Integrations/GitHub

Connect GitHub PRs and issues to your customer journey

How GitHub works with Custory

The GitHub integration connects delivery work to customer context, so repositories, pull requests, issues, commits, and releases can be seen as part of the journey they are meant to improve. Instead of treating engineering activity as separate from customer insight, Custory keeps both in the same system.

That makes it easier to trace how a pain point turns into an issue, how the work moves through review, and when the fix actually ships. Product, design, support, and engineering all get a clearer line from customer signal to shipped improvement.

What teams use it for

Keep roadmap decisions tied to shipped work

Teams use GitHub in Custory when they want customer pain points, engineering work, and release progress connected in one view rather than split between discovery docs and repo history.

Give delivery work better context

Pull requests and issues stay linked to the journey step, problem, or opportunity they came from, so the reasoning behind the work does not disappear once execution starts.

See progress beyond planning

Product teams can follow open work, merged changes, and releases in the same place they track customer experience, making it much easier to close the loop on what has improved.

How it works

After you connect GitHub, Custory can import the repositories that matter to a workspace and keep related pull requests, issues, and release activity visible in the right journey context. Teams can decide which repos belong to which journey so the signal stays focused and useful.

Once connected, GitHub activity becomes part of the operating layer around the journey. You can review execution status, trace linked work, and understand what changed without constantly switching tools or rebuilding context by hand.

Core capabilities

GitHub covers the core handoff points between customer insight and engineering execution: repository import, pull request and issue sync, commit and branch activity, merge visibility, release milestones, and links from delivery work back to specific journey steps or pain points.

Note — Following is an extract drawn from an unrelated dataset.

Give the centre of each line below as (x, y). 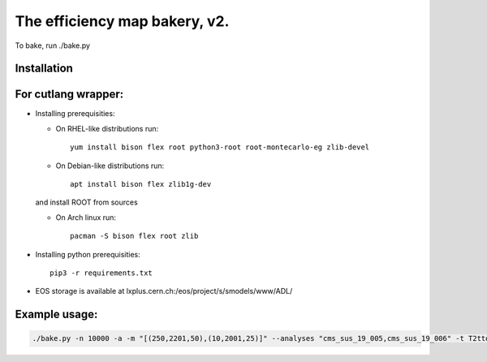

That means teams can use Custory as more than a planning surface. It becomes a place where the customer problem, the proposed solution, and the real implementation history stay connected over time.

Access and control

Custory only requests the GitHub access needed to read the repositories and events you want connected to the journey, plus webhook updates that keep pull requests, issues, and status changes current. Access can be adjusted or revoked at any time from GitHub or from Custory.

This keeps the integration scoped and practical: enough visibility to connect delivery to customer context, without broadening access beyond the repositories your team actually wants in the workflow.